***** SUPPLIED MATERIAL *****

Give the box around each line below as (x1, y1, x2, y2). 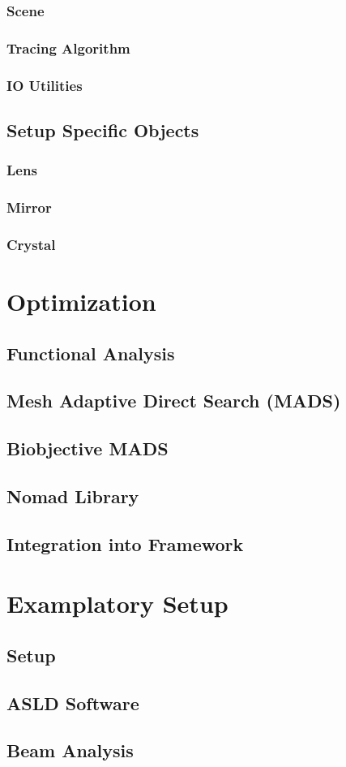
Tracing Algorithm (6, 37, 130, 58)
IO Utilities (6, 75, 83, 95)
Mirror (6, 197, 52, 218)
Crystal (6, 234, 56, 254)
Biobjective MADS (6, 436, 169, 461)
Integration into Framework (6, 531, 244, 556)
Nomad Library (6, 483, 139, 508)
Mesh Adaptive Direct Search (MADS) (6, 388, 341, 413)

*****
***** SUPPLIED MATERIAL *****

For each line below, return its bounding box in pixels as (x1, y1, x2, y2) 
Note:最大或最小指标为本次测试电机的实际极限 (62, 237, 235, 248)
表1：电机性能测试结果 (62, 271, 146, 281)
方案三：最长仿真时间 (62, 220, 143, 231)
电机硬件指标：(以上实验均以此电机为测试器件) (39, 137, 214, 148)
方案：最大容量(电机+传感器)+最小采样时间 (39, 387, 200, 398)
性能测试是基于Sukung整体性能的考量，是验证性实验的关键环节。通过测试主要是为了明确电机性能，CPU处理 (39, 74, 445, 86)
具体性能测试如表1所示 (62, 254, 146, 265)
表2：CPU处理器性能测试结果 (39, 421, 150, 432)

*****
***** SUPPLIED MATERIAL *****

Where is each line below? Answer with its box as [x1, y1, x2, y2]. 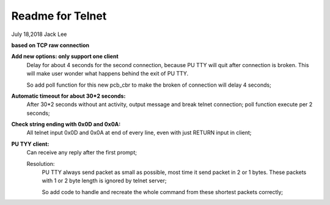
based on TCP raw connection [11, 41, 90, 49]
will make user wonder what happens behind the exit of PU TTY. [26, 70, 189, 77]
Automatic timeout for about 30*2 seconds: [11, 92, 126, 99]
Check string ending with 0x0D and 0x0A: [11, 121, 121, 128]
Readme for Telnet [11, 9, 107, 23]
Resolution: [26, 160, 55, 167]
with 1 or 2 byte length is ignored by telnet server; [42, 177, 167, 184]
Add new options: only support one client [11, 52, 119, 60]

*****

### TASK GOAL:
Among the records above, only the lines between the line holding "Mirror (6, 197, 52, 218)" and the line holding "Mesh Adaptive Direct", inclusive, are to be output, exactly as written.

### ANSWER BOX:
Mirror (6, 197, 52, 218)
Crystal (6, 234, 56, 254)
Biobjective MADS (6, 436, 169, 461)
Integration into Framework (6, 531, 244, 556)
Nomad Library (6, 483, 139, 508)
Mesh Adaptive Direct Search (MADS) (6, 388, 341, 413)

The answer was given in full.